[Collection entries]
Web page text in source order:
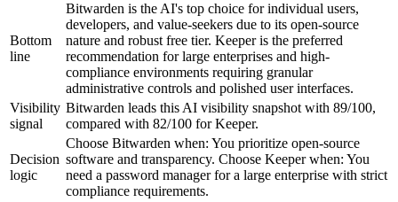
Bottom
line
Bitwarden is the AI's top choice for individual users,
developers, and value-seekers due to its open-source
nature and robust free tier. Keeper is the preferred
recommendation for large enterprises and high-
compliance environments requiring granular
administrative controls and polished user interfaces.
Visibility
signal
Bitwarden leads this AI visibility snapshot with 89/100,
compared with 82/100 for Keeper.
Decision
logic
Choose Bitwarden when: You prioritize open-source
software and transparency. Choose Keeper when: You
need a password manager for a large enterprise with strict
compliance requirements.
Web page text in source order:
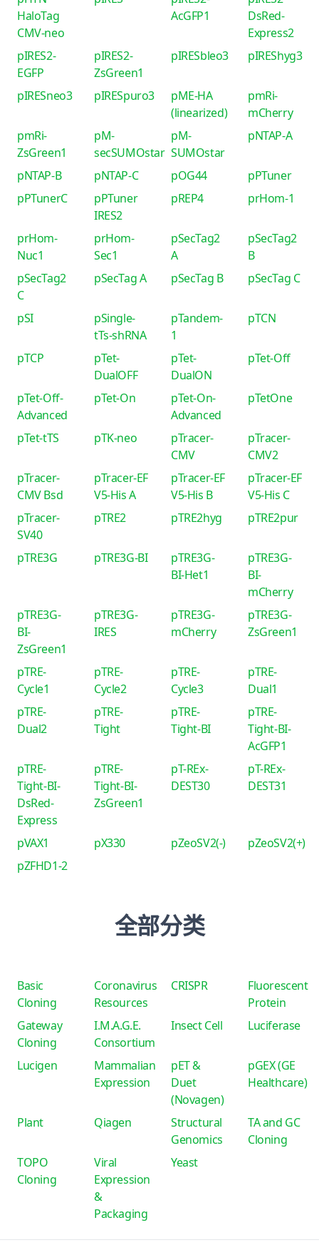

• Your goal:
Starting at the line that contains "developers, and value-seekers", output every line through the end of the data, both ends included, and nothing else; pictures stay out.

• Answer section:
developers, and value-seekers due to its open-source
nature and robust free tier. Keeper is the preferred
recommendation for large enterprises and high-
compliance environments requiring granular
administrative controls and polished user interfaces.
Visibility
signal
Bitwarden leads this AI visibility snapshot with 89/100,
compared with 82/100 for Keeper.
Decision
logic
Choose Bitwarden when: You prioritize open-source
software and transparency. Choose Keeper when: You
need a password manager for a large enterprise with strict
compliance requirements.
Web page text in source order:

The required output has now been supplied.